Byline: Bill Bishop The Register-Guard

A University of Oregon sociology professor is claiming defamation and seeking $1.1 million from the authors of a column published in the New York Post last year that labeled him as anti-Semitic and listed him among six "left-wing extremists" who "indoctrinate students" through their teaching.

Adjunct professor Douglas Card names as defendants Daniel Pipes, a Middle East scholar and controversial Bush administration appointee to the U.S. Institute of Peace, and Pipes' research assistant, Jonathan Schanzer, a specialist in radical Islamic movements.

The June 25, 2002, op-ed piece remains in publication on the Web site of Campus Watch, a group Pipes formed through his Philadelphia think tank, Middle East Forum, to monitor and critique the teaching of Middle East issues.

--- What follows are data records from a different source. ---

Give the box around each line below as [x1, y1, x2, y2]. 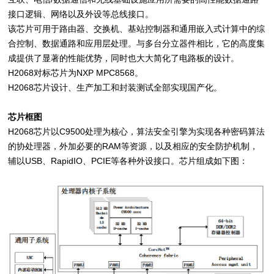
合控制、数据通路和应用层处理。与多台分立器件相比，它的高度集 [8, 38, 265, 48]
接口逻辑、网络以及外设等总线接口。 [8, 9, 154, 19]
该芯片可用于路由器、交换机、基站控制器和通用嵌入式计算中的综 [8, 23, 265, 34]
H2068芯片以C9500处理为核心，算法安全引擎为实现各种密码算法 [8, 126, 265, 136]
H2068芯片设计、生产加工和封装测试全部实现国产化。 [8, 82, 223, 92]
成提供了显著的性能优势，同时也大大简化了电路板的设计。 [8, 53, 240, 63]
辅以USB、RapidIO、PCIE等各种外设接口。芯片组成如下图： [8, 155, 248, 166]
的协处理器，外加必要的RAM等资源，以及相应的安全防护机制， [8, 141, 259, 151]
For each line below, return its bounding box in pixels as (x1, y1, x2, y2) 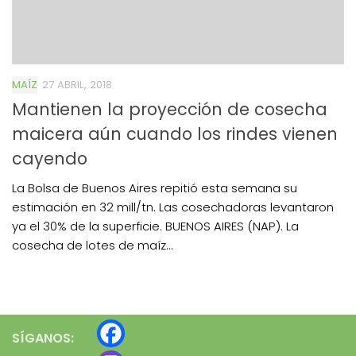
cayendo (12, 146, 87, 170)
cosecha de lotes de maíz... (12, 236, 173, 253)
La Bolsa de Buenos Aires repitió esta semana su (12, 179, 297, 196)
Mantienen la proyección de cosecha (12, 97, 327, 121)
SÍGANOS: (12, 328, 74, 347)
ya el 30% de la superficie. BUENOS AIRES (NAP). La (12, 217, 299, 234)
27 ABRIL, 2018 (42, 76, 112, 92)
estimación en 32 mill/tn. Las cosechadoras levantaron (12, 198, 334, 215)
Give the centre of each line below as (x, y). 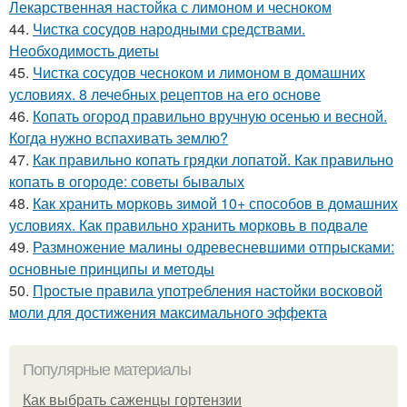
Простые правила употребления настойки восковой (208, 290)
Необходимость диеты (84, 50)
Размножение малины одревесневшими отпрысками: (213, 247)
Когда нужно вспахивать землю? (119, 138)
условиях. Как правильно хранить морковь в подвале (189, 225)
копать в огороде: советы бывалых (127, 181)
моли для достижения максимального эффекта (168, 312)
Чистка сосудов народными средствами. (169, 29)
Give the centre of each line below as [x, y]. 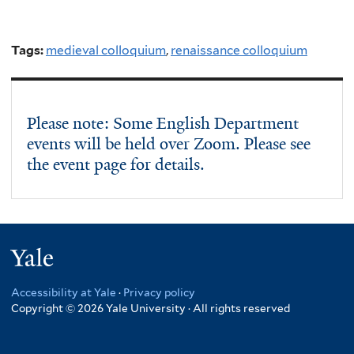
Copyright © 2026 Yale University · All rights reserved [151, 309]
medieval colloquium [106, 51]
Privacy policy [159, 293]
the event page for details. [116, 165]
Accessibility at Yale [64, 293]
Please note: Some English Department [163, 124]
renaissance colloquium [239, 51]
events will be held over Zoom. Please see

The column, titled "Extremists on Campus," accuses Card of describing Israel as "a terrorist state" and Israelis as "baby killers" in his course. The column also claims that Card insists that his students agree in a final exam with his view that Israel "stole land."

The column claims that "leftist activism that too often passes for Middle East scholarship" creates a wave of "verbal and physical attacks" on campuses and cites four examples - none at the UO.

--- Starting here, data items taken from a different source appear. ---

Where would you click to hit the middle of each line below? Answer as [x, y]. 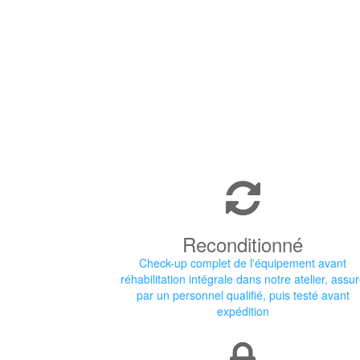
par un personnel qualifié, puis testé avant [243, 295]
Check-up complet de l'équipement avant [243, 263]
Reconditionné [243, 244]
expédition [243, 311]
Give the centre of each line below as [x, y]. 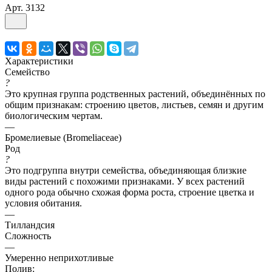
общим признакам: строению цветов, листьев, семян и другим [134, 104]
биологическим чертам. [54, 115]
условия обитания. [43, 203]
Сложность [28, 236]
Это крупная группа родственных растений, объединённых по [135, 93]
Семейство [27, 72]
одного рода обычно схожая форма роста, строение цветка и [130, 192]
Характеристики [39, 61]
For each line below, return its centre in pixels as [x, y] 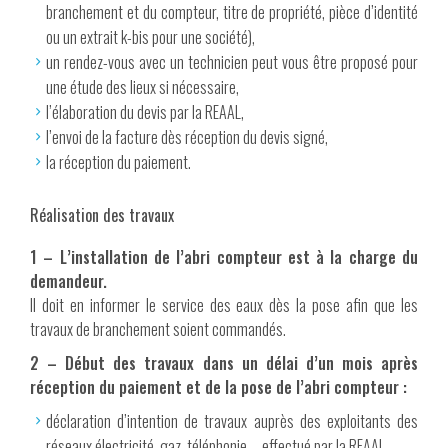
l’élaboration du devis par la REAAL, [145, 112]
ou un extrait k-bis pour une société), [150, 37]
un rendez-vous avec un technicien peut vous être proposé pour [232, 62]
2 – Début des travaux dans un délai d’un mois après [224, 363]
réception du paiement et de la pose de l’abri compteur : [218, 387]
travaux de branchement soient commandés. [158, 329]
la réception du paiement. [118, 162]
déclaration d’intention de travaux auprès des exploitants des [232, 421]

In his lawsuit, Card says Pipes and Schanzer are wrong about how he teaches and their column is false and defamatory. The suit, filed by Eugene lawyer David Force, says Pipes and Schanzer refused to retract their statements after Card provided proof they were wrong.

Card also claims Pipes and Schanzer tried to force him to provide names of his students and contents of his class examinations in violation of UO policy. Card also claims the authors tried to compel him to write an essay condemning political activism and expression in college classrooms in exchange for a retraction of their column.

Phone messages to Schanzer's office at The Washington Institute and to his cell phone were not returned on Monday. Two e-mails attempting to reach Pipes, one addressed to the staff of Campus Watch and another to the Middle East Forum, were not answered Monday.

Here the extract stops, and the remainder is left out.